#### [WHAT TO WORK ON]
Your answer consists of the lines in the data that contain "브랜치명". Copy each of them.

#### [RECORDED DATA]
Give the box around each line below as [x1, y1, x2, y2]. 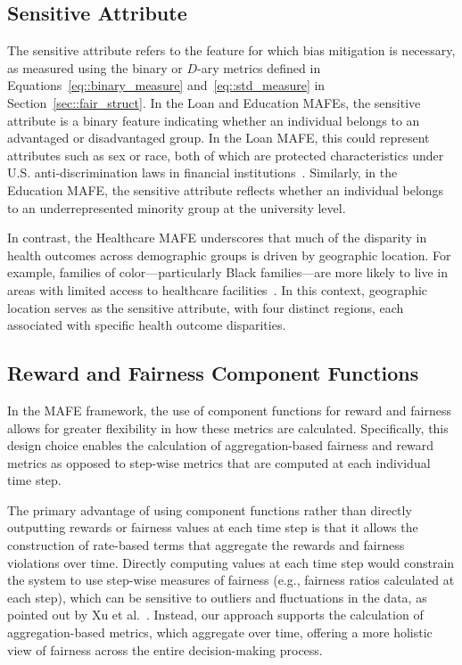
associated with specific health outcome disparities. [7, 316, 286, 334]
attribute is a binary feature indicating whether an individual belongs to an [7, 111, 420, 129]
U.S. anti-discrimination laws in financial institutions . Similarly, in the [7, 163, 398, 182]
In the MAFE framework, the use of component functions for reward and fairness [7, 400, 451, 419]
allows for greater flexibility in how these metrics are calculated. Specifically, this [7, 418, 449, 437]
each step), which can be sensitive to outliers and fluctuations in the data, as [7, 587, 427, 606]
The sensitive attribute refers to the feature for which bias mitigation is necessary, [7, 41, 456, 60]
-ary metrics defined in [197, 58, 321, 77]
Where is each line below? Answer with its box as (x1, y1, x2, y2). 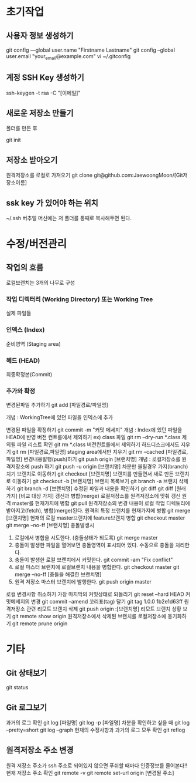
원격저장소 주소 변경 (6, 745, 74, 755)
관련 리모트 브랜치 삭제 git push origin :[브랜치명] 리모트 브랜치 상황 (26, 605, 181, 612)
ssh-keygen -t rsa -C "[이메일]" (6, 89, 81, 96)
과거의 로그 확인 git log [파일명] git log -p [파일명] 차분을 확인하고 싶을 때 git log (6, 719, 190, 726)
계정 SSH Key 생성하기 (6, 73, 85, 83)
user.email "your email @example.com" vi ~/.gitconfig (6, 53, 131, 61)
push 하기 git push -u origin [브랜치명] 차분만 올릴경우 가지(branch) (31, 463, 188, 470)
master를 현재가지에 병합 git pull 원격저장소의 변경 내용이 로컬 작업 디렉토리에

#### [RESULT OF THIS EXERCISE]
관련 리모트 브랜치 삭제 git push origin :[브랜치명] 리모트 브랜치 상황 (26, 605, 181, 612)
push 하기 git push -u origin [브랜치명] 차분만 올릴경우 가지(branch) (31, 463, 188, 470)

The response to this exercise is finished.